🤖 AI Summary
Weakly supervised audio-visual event parsing (AVVP) faces three key challenges: absence of temporal annotations, instability of segment-level supervision, and insufficient cross-modal alignment. To address these, we propose a teacher-guided pseudo-supervision framework. First, we employ exponential moving average (EMA) to generate high-quality segment-level pseudo-labels, refined via adaptive thresholding and top-k selection to ensure reliable supervision. Second, we introduce a class-aware cross-modal alignment (CMA) loss that explicitly enforces semantic consistency between audio and visual embeddings over critical event segments. Our method operates entirely without temporal annotations, significantly improving both detection accuracy and localization stability. Evaluated on LLP and UnAV-100 benchmarks, it consistently outperforms existing weakly supervised approaches, achieving state-of-the-art performance across multiple metrics—demonstrating superior effectiveness and robustness in complex, real-world scenarios.
📝 Abstract
Weakly-supervised audio-visual video parsing (AVVP) seeks to detect audible, visible, and audio-visual events without temporal annotations.
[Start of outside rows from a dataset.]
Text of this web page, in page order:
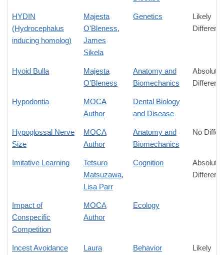
HYDIN
(Hydrocephalus
inducing homolog)
Majesta
O'Bleness,
James
Sikela
Genetics
Likely
Hyoid Bulla
Majesta
O'Bleness
Anatomy and
Biomechanics
Absolute
Hypodontia
MOCA
Author
Dental Biology
and Disease
Hypoglossal Nerve
Size
MOCA
Author
Anatomy and
Biomechanics
No
Imitative Learning
Tetsuro
Matsuzawa,
Lisa Parr
Cognition
Absolute
Impact of
Conspecific
Competition
MOCA
Author
Ecology
Incest Avoidance
Laura
Behavior
Likely
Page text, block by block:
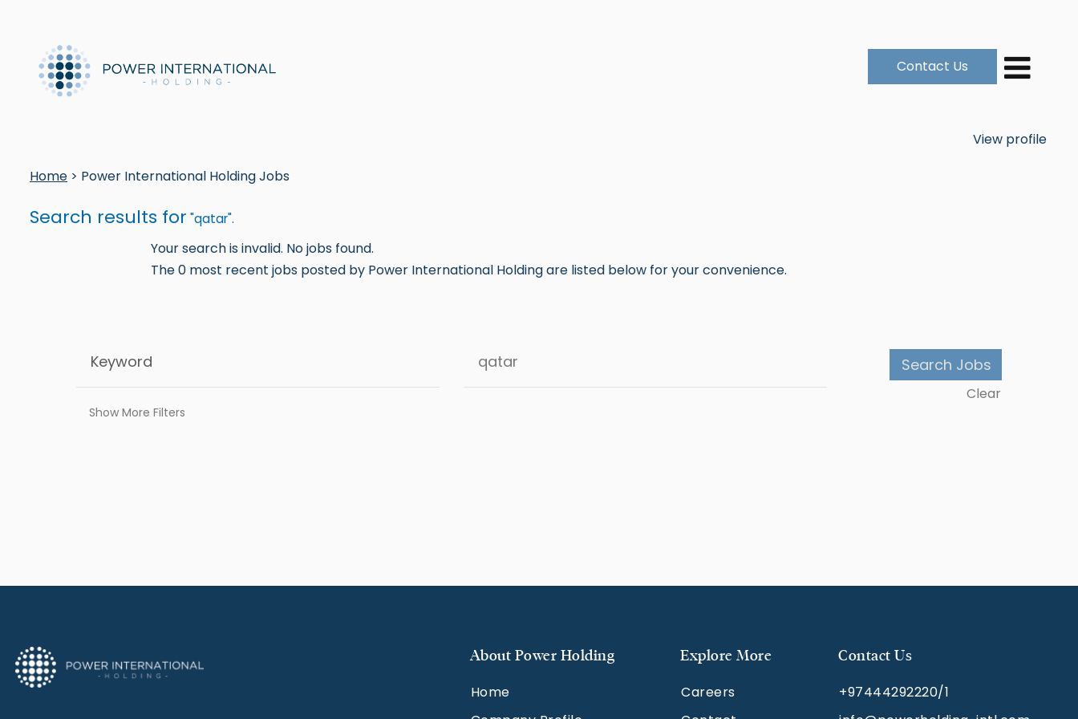
Contact Us
View profile
Home > Power International Holding Jobs
Search results for "qatar".
Your search is invalid. No jobs found.
The 0 most recent jobs posted by Power International Holding are listed below for your convenience.
Show More Filters
Clear
About Power Holding
Home
Explore More
Careers
Contact Us
+97444292220/1
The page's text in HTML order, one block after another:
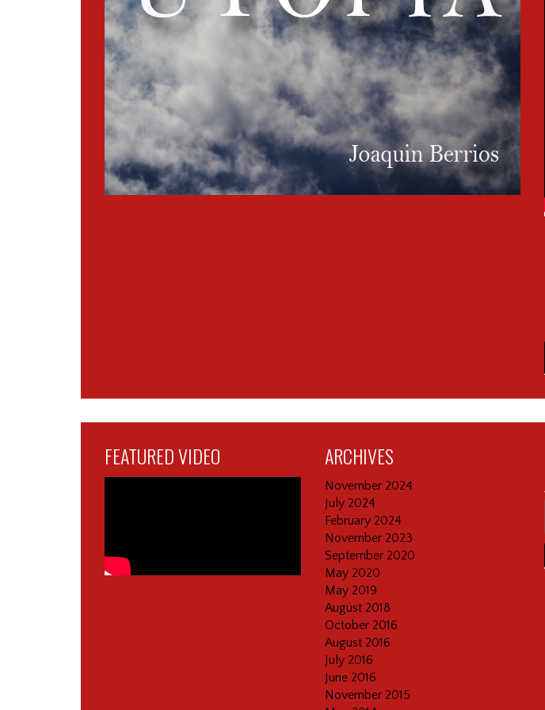
FEATURED VIDEO ARCHIVES
November 2024
July 2024
February 2024
November 2023
September 2020
May 2020
May 2019
August 2018
October 2016
August 2016
July 2016
June 2016
November 2015
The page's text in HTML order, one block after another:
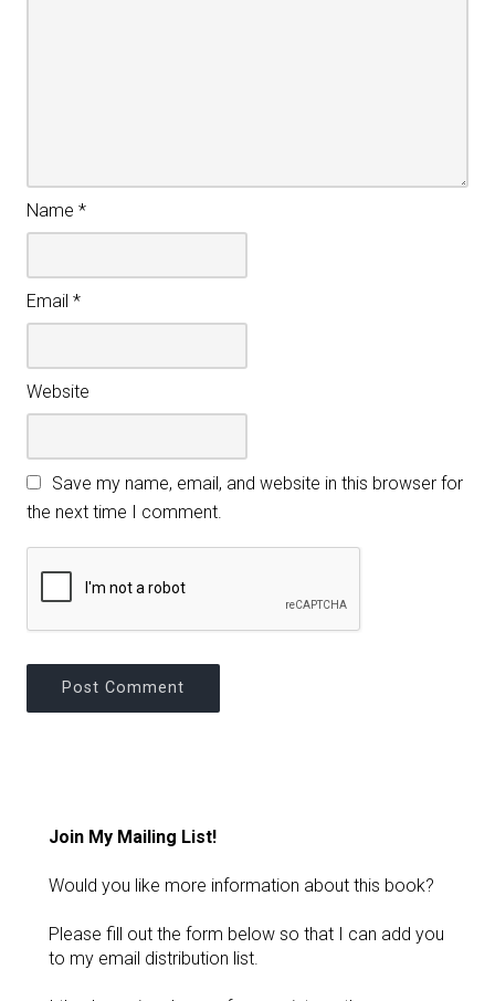
Name *
Email *
Website
Save my name, email, and website in this browser for
the next time I comment.
Join My Mailing List!
Would you like more information about this book?
Please fill out the form below so that I can add you
to my email distribution list.
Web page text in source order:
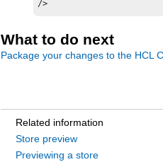
What to do next
Package your changes to the HCL
Related information
Store preview
Previewing a store
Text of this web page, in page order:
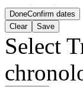
- -
DoneConfirm dates
Clear
Save
Select
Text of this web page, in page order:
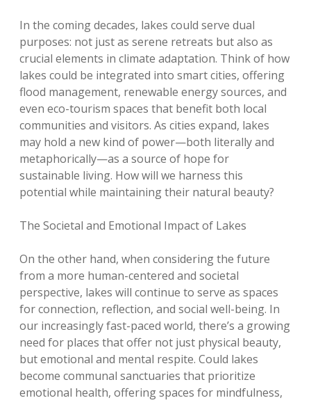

Previous work has emphasized refining global predictions through contrastive or collaborative learning, but neglected stable segment-level supervision and class-aware cross-modal alignment. To address this, we propose two strategies: (1) an exponential moving average (EMA)-guided pseudo supervision framework that generates reliable segment-level masks via adaptive thresholds or top-k selection, offering stable temporal guidance beyond video-level labels; and (2) a class-aware cross-modal agreement (CMA) loss that aligns audio and visual embeddings at reliable segment-class pairs, ensuring consistency across modalities while preserving temporal structure. Evaluations on LLP and UnAV-100 datasets shows that our method achieves state-of-the-art (SOTA) performance across multiple metrics.